● **YOUR ASSIGNMENT**:
Within this listing, how many lines include the word "μπορεί"? Only the number should be given.
Start of DATASET CONTENT
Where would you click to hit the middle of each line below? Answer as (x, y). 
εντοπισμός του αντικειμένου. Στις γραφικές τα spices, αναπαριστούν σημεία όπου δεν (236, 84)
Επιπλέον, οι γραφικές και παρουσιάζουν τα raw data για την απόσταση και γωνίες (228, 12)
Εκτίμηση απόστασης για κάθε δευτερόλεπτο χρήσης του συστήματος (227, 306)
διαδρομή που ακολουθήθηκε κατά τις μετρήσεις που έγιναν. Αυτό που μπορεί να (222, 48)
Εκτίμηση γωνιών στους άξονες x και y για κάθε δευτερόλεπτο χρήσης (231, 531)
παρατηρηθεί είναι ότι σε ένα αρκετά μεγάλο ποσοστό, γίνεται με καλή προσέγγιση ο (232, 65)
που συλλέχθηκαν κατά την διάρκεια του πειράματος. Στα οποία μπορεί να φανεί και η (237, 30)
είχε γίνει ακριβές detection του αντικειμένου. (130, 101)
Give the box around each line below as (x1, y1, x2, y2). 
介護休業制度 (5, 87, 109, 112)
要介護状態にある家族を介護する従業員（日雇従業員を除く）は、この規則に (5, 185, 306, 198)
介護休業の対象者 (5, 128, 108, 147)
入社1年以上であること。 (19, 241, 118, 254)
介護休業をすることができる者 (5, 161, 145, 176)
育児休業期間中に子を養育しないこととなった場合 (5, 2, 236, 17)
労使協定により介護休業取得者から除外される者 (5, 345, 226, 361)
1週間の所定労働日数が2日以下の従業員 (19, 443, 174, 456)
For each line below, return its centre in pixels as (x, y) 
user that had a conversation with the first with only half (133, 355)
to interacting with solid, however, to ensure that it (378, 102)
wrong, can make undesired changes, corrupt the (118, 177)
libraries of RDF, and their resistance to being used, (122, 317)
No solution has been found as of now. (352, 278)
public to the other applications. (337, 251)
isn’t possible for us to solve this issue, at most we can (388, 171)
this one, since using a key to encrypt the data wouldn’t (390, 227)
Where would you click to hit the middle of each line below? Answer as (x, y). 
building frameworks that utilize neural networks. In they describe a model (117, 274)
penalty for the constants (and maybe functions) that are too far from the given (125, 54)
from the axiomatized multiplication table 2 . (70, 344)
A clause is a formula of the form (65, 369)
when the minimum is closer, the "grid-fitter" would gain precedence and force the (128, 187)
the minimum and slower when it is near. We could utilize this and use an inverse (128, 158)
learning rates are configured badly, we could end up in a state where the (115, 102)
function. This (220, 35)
End of DATASET CONTENT
● **SOLUTION TO THE EXERCISE**:
2